Exercise: When you repeat the material, keep each line exact and omit the pictures.

Supplied data:
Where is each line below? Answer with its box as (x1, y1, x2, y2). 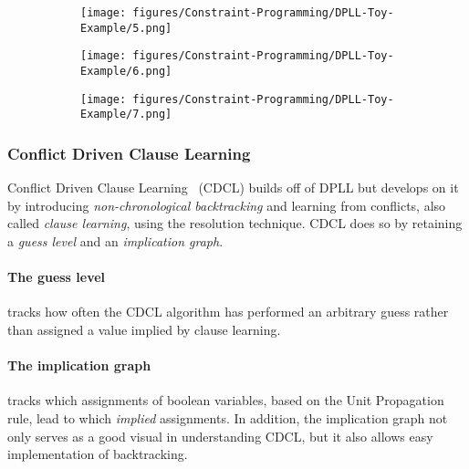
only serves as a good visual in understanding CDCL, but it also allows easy (7, 426, 433, 445)
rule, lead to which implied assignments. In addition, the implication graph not (7, 408, 448, 427)
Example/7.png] (80, 108, 172, 121)
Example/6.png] (80, 64, 172, 78)
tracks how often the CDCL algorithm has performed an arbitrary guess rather (7, 302, 449, 321)
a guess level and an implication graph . (7, 231, 224, 250)
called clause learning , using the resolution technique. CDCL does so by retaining (7, 214, 463, 233)
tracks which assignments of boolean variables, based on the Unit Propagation (7, 391, 444, 410)
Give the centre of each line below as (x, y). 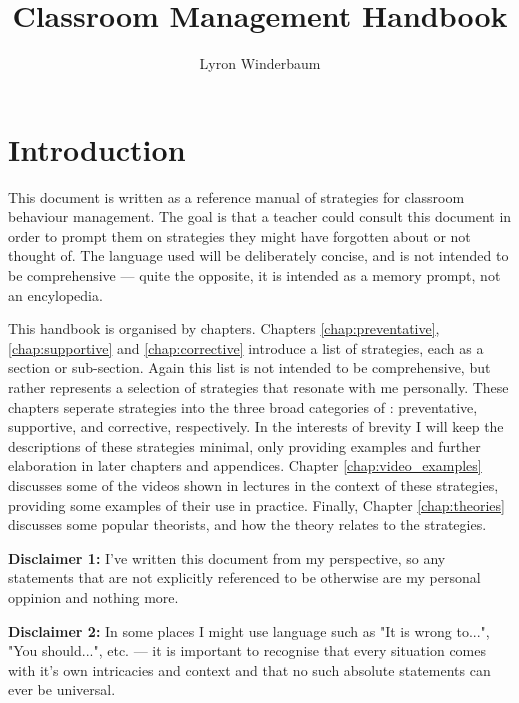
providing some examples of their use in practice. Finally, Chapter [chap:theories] (256, 504)
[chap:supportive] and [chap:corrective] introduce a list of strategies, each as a (246, 347)
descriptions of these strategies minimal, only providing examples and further (244, 445)
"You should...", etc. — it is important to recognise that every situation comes (247, 650)
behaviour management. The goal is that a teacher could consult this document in (260, 216)
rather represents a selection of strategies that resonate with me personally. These (258, 387)
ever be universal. (62, 689)
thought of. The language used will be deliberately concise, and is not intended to (258, 255)
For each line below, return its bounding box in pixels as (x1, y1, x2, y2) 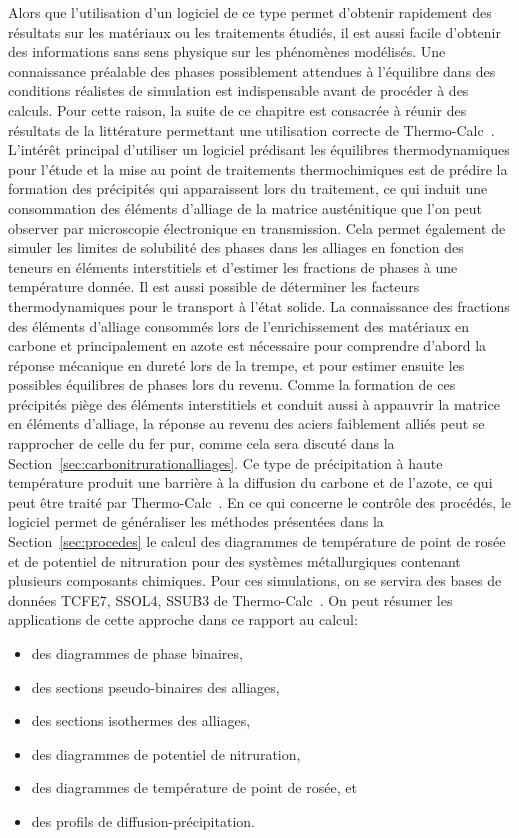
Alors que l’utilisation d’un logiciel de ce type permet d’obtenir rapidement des (8, 2, 492, 22)
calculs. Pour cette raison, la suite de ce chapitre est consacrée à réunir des (8, 99, 467, 120)
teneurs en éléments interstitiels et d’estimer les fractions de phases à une (8, 256, 458, 277)
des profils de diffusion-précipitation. (31, 810, 255, 831)
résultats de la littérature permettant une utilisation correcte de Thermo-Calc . (8, 119, 495, 140)
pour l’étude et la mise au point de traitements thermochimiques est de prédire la (8, 158, 508, 179)
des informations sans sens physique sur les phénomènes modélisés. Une (8, 41, 446, 62)
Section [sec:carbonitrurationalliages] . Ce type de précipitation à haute (8, 452, 443, 473)
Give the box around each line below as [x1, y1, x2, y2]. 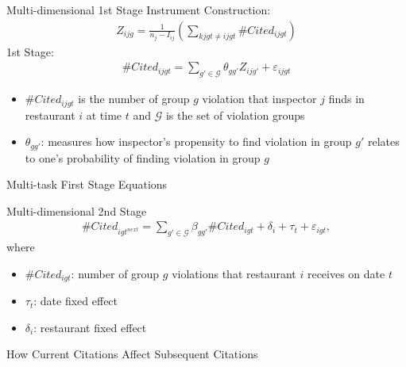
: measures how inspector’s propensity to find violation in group [41, 133, 352, 150]
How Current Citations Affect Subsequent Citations [6, 346, 258, 362]
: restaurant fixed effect [33, 319, 147, 335]
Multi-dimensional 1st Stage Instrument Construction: [6, 2, 271, 17]
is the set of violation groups [165, 106, 305, 123]
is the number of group [78, 90, 190, 107]
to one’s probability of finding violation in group [25, 149, 261, 166]
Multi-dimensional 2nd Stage [6, 202, 147, 219]
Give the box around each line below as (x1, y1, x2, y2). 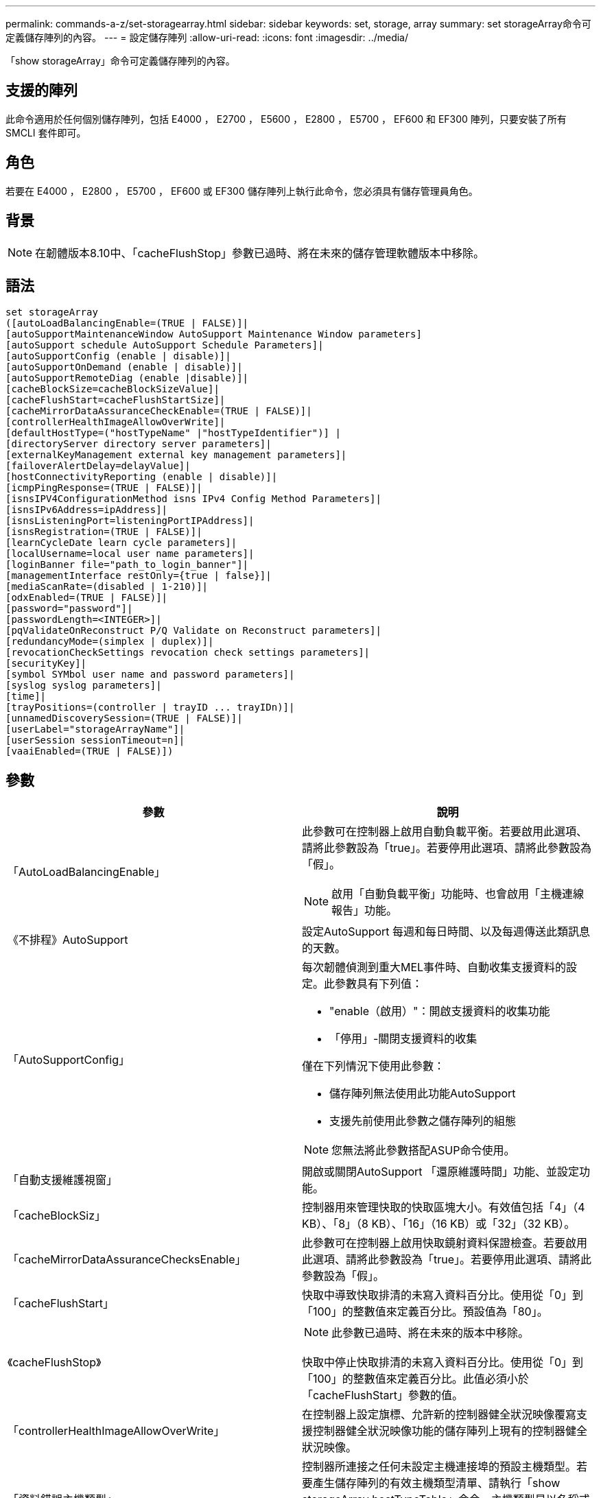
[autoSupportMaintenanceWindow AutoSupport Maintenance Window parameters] (5, 329, 422, 340)
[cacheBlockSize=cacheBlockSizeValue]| (5, 383, 220, 395)
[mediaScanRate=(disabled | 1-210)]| (5, 581, 209, 593)
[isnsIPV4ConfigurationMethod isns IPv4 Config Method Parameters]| (5, 493, 381, 505)
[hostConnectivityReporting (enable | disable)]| (5, 471, 278, 483)
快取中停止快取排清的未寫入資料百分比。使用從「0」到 (302, 1355, 584, 1370)
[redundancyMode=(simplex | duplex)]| (5, 636, 214, 647)
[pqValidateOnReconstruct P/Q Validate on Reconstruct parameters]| (5, 625, 381, 637)
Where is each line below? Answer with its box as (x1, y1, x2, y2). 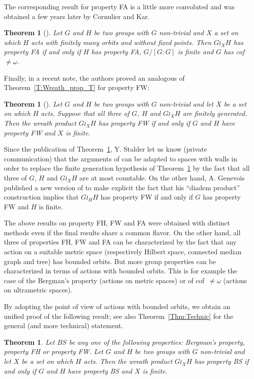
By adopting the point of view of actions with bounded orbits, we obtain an (4, 301, 231, 312)
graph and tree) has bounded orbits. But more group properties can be (4, 256, 216, 266)
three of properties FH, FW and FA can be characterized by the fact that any (4, 237, 237, 247)
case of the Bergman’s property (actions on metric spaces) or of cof (4, 275, 204, 285)
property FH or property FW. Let (4, 346, 103, 357)
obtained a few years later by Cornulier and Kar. (4, 11, 150, 21)
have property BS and (68, 365, 132, 376)
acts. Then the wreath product (83, 356, 173, 366)

Final answer:
Where is each line below? Answer with its box as (x1, y1, x2, y2). 
only serves as a good visual in understanding CDCL, but it also allows easy (7, 426, 433, 445)
rule, lead to which implied assignments. In addition, the implication graph not (7, 408, 448, 427)
Example/7.png] (80, 108, 172, 121)
Example/6.png] (80, 64, 172, 78)
tracks how often the CDCL algorithm has performed an arbitrary guess rather (7, 302, 449, 321)
a guess level and an implication graph . (7, 231, 224, 250)
called clause learning , using the resolution technique. CDCL does so by retaining (7, 214, 463, 233)
tracks which assignments of boolean variables, based on the Unit Propagation (7, 391, 444, 410)
Give the centre of each line below as (x, y). 
providing some examples of their use in practice. Finally, Chapter [chap:theories] (256, 504)
[chap:supportive] and [chap:corrective] introduce a list of strategies, each as a (246, 347)
descriptions of these strategies minimal, only providing examples and further (244, 445)
"You should...", etc. — it is important to recognise that every situation comes (247, 650)
behaviour management. The goal is that a teacher could consult this document in (260, 216)
rather represents a selection of strategies that resonate with me personally. These (258, 387)
ever be universal. (62, 689)
thought of. The language used will be deliberately concise, and is not intended to (258, 255)
For each line below, return its bounding box in pixels as (x1, y1, x2, y2) 
Alors que l’utilisation d’un logiciel de ce type permet d’obtenir rapidement des (8, 2, 492, 22)
calculs. Pour cette raison, la suite de ce chapitre est consacrée à réunir des (8, 99, 467, 120)
teneurs en éléments interstitiels et d’estimer les fractions de phases à une (8, 256, 458, 277)
des profils de diffusion-précipitation. (31, 810, 255, 831)
résultats de la littérature permettant une utilisation correcte de Thermo-Calc . (8, 119, 495, 140)
pour l’étude et la mise au point de traitements thermochimiques est de prédire la (8, 158, 508, 179)
des informations sans sens physique sur les phénomènes modélisés. Une (8, 41, 446, 62)
Section [sec:carbonitrurationalliages] . Ce type de précipitation à haute (8, 452, 443, 473)
Give the box around each line below as [x1, y1, x2, y2]. 
: measures how inspector’s propensity to find violation in group [41, 133, 352, 150]
How Current Citations Affect Subsequent Citations [6, 346, 258, 362]
: restaurant fixed effect [33, 319, 147, 335]
Multi-dimensional 1st Stage Instrument Construction: [6, 2, 271, 17]
is the set of violation groups [165, 106, 305, 123]
is the number of group [78, 90, 190, 107]
to one’s probability of finding violation in group [25, 149, 261, 166]
Multi-dimensional 2nd Stage [6, 202, 147, 219]
Give the box around each line below as (x1, y1, x2, y2). 
[autoSupportMaintenanceWindow AutoSupport Maintenance Window parameters] (5, 329, 422, 340)
[cacheBlockSize=cacheBlockSizeValue]| (5, 383, 220, 395)
[mediaScanRate=(disabled | 1-210)]| (5, 581, 209, 593)
[isnsIPV4ConfigurationMethod isns IPv4 Config Method Parameters]| (5, 493, 381, 505)
[hostConnectivityReporting (enable | disable)]| (5, 471, 278, 483)
快取中停止快取排清的未寫入資料百分比。使用從「0」到 (302, 1355, 584, 1370)
[redundancyMode=(simplex | duplex)]| (5, 636, 214, 647)
[pqValidateOnReconstruct P/Q Validate on Reconstruct parameters]| (5, 625, 381, 637)
Where is each line below? Answer with its box as (x1, y1, x2, y2). 
By adopting the point of view of actions with bounded orbits, we obtain an (4, 301, 231, 312)
graph and tree) has bounded orbits. But more group properties can be (4, 256, 216, 266)
three of properties FH, FW and FA can be characterized by the fact that any (4, 237, 237, 247)
case of the Bergman’s property (actions on metric spaces) or of cof (4, 275, 204, 285)
property FH or property FW. Let (4, 346, 103, 357)
obtained a few years later by Cornulier and Kar. (4, 11, 150, 21)
have property BS and (68, 365, 132, 376)
acts. Then the wreath product (83, 356, 173, 366)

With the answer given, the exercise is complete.